(Saved data entries)
· · · ·
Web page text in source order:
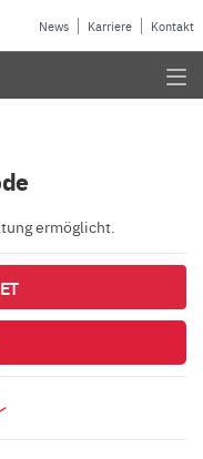
News Karriere Kontakt
ermöglicht.
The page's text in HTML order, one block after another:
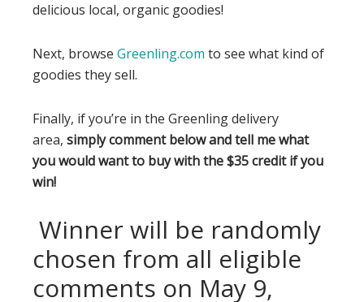
delicious local, organic goodies!
Next, browseGreenling.com to see what kind of
goodies they sell.
Finally, if you’re in the Greenling delivery
area,simply comment below and tell me what
you would want to buy with the $35 credit if you
win!
Winner will be randomly
chosen from all eligible
comments on May 9,
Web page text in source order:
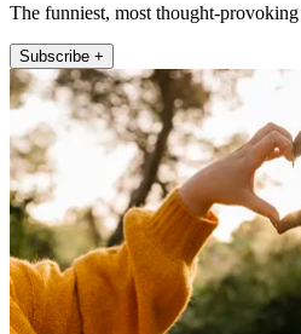
The funniest, most thought-
Subscribe +
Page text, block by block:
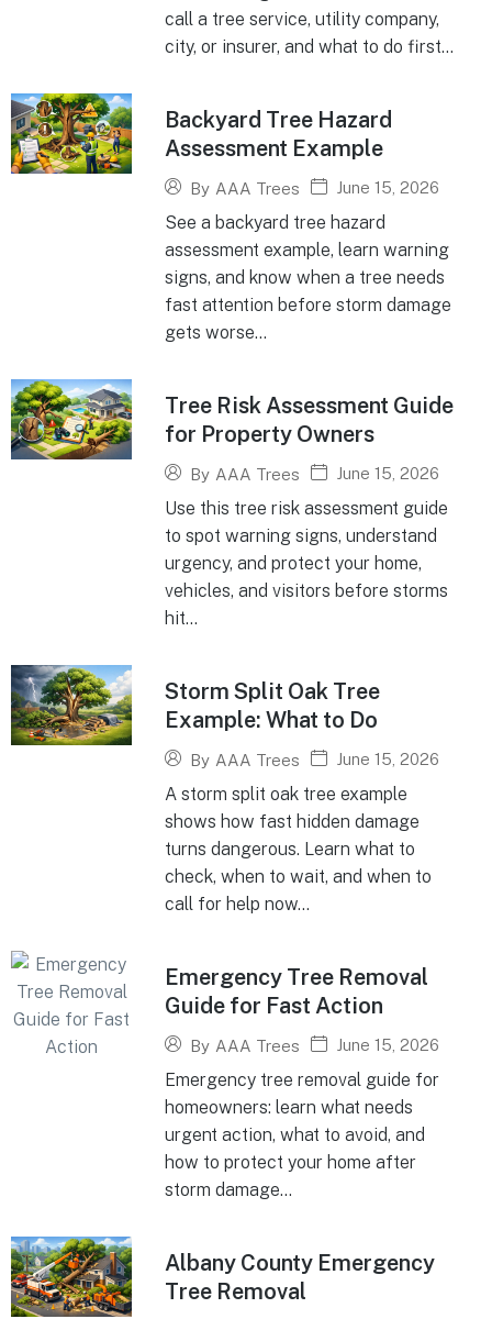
· · · ·
Assignment
The entries should be printed again exactly as written, leaving all pictures out.

Answer below
Web page text in source order:
News Karriere Kontakt
ermöglicht.
The page's text in HTML order, one block after another:
delicious local, organic goodies!
Next, browseGreenling.com to see what kind of
goodies they sell.
Finally, if you’re in the Greenling delivery
area,simply comment below and tell me what
you would want to buy with the $35 credit if you
win!
Winner will be randomly
chosen from all eligible
comments on May 9,
Web page text in source order:
The funniest, most thought-
Subscribe +
Page text, block by block:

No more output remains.